> Supplied data:
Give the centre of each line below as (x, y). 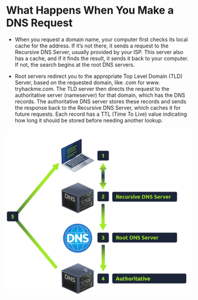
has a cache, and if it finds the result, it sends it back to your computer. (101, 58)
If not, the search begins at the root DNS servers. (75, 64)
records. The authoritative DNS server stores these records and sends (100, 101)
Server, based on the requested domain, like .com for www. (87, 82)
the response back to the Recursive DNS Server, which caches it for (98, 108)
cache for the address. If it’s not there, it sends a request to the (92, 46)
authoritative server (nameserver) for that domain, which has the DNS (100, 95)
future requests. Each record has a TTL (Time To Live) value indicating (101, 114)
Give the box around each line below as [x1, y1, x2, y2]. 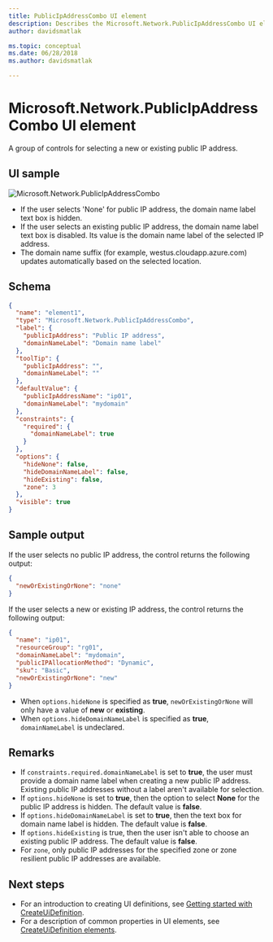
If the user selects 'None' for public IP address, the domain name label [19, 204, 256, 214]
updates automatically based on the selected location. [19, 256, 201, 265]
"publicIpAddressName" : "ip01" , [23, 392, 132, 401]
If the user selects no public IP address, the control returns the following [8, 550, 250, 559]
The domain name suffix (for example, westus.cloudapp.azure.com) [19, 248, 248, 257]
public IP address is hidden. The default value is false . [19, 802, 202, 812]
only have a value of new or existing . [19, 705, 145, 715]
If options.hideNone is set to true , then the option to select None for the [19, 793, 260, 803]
* * *
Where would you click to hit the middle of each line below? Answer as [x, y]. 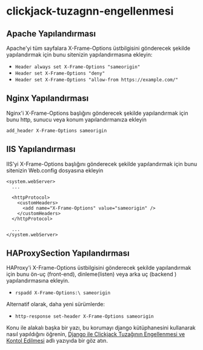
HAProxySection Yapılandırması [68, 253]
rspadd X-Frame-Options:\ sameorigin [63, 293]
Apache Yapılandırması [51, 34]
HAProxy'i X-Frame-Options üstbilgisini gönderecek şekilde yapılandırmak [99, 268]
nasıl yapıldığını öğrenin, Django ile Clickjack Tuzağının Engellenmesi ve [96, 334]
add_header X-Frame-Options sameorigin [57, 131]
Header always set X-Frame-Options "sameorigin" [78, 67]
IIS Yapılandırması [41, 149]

> To do: The required answer is the run of lines above, starting at the line with "HAProxySection Yapılandırması [68, 253]" and ending at the line with "IIS Yapılandırması [41, 149]", reproduced exactly with both ends.

> Exercise response:
HAProxySection Yapılandırması [68, 253]
rspadd X-Frame-Options:\ sameorigin [63, 293]
Apache Yapılandırması [51, 34]
HAProxy'i X-Frame-Options üstbilgisini gönderecek şekilde yapılandırmak [99, 268]
nasıl yapıldığını öğrenin, Django ile Clickjack Tuzağının Engellenmesi ve [96, 334]
add_header X-Frame-Options sameorigin [57, 131]
Header always set X-Frame-Options "sameorigin" [78, 67]
IIS Yapılandırması [41, 149]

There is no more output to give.